Asthma and Physical Activity

Physical activity is part of a healthy lifestyle. Asthma should generally not be used as an excuse to avoid participating.

A child/youth can participate and perform better in almost any sport if their asthma is well controlled and breathing problems are recognized early.

For additional information, refer to the Exercise and Asthma video. 

Physical Activity/Exercise-Induced Asthma 

Some children/youth with asthma only have exercise-induced symptoms. Exercise-induced bronchoconstriction (airway narrowing) or exercise-induced asthma affects most people without asthma and may be the only trigger of asthma symptoms for some people. Exercise-induced bronchoconstriction or asthma can progress to become life threatening. 

Symptoms and Triggers

Common symptoms:

  • can start within ten minutes of starting exercise 
  • can worsen after exercise stops 
  • often last for up to 60 minutes after exercise if no reliever inhaler is given 

Note: most children/youth with well controlled asthma will NOT experience symptoms with exercise.

Common triggers include:

  • exercise occurs during extreme weather conditions (e.g., hot, cold, humidity, wind)
  • when asthma is not well controlled 
  • when a child/youth has or is recovering from a common cold or infection 
  • high levels of aeroallergens (trees, grasses, weeds, moulds) 
  • poor air quality 


Strategies to Support Participation

The following strategies can help children and youth with asthma to participate in physical activity.

Awareness (Asthma Management Plan)

For each child and youth with exercise-induced asthma or physical activity identified as a trigger, the adult/staff should:

  • review the Asthma Management Plan for specific information on managing asthma during physical activity  
  • have a conversation with parent(s)/guardian(s) and/or child/youth (where appropriate) to learn more about the child’s/youth’s asthma
Medication (Use of Reliever)

A reliever inhaler is prescribed to be taken 10 to 15 minutes before the activity is started to prevent asthma symptoms.  

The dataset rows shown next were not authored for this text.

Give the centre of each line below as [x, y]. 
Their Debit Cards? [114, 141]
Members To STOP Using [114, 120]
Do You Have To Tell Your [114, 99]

If asthma symptoms begin after starting physical activity, have the child stop the activity and take the reliever inhaler as directed by the child’s health care provider, which is typically two puffs. When more than one puff is recommended, give one puff at a time, with 30 seconds between puffs, making sure to re-shake the spray inhaler. When the child is fully recovered, they may resume the activity.   

If a student uses the reliever inhaler before the activity and symptoms develop during the activity, the reliever can be used again to relieve symptoms.

Important: For incomplete relief or worsening asthma, the student should not continue the activity and their asthma should be monitored. 

Activity Strategies

  • The child/youth should not start physical activity if they are already experiencing asthma symptoms. 
  • Ensure a gradual warm-up has occurred before activities requiring sustained exertion.
    • In cold weather, warm-ups should be a little longer.
  • Encourage child/youth to stay hydrated, before, during, and after physical activity. 
  • Be aware of potential asthma triggers in the area and remove the child/youth from triggers. Refer to Physical Activities and Corresponding Triggers for more information.  
  • Encourage the child/youth to wear a scarf or face mask in cold weather to help warm and humidify the air. 
  • Move the location of planned outdoor activities to well-ventilated indoor sites if there are extreme weather conditions (e.g., hot, cold, humidity, wind), high pollen counts, and/or poor air quality.
    • Check pollen levels in your community at www.theweathernetwork.ca.
    • Check the Air Quality Health Index (AQHI) and forecasts at www.airhealth.ca.
    • Consider modifying plans for outdoor physical activity if the AQHI is between four and ten for those with asthma or between seven and ten for the general population.

Note: Some children and youth with asthma may experience triggering of their asthma at a lower level if they have poorly controlled or severe asthma, while others with asthma may have no problems in the upper range of the AQHI if their asthma is well controlled.


Managing Recurring Asthma Symptoms

If a reoccurring pattern of asthma symptoms with physical activity is seen, talk to the parent(s)/guardian(s) and/or child/youth (if age-appropriate) and let them know what you are observing, as a visit to a health care provider may be required.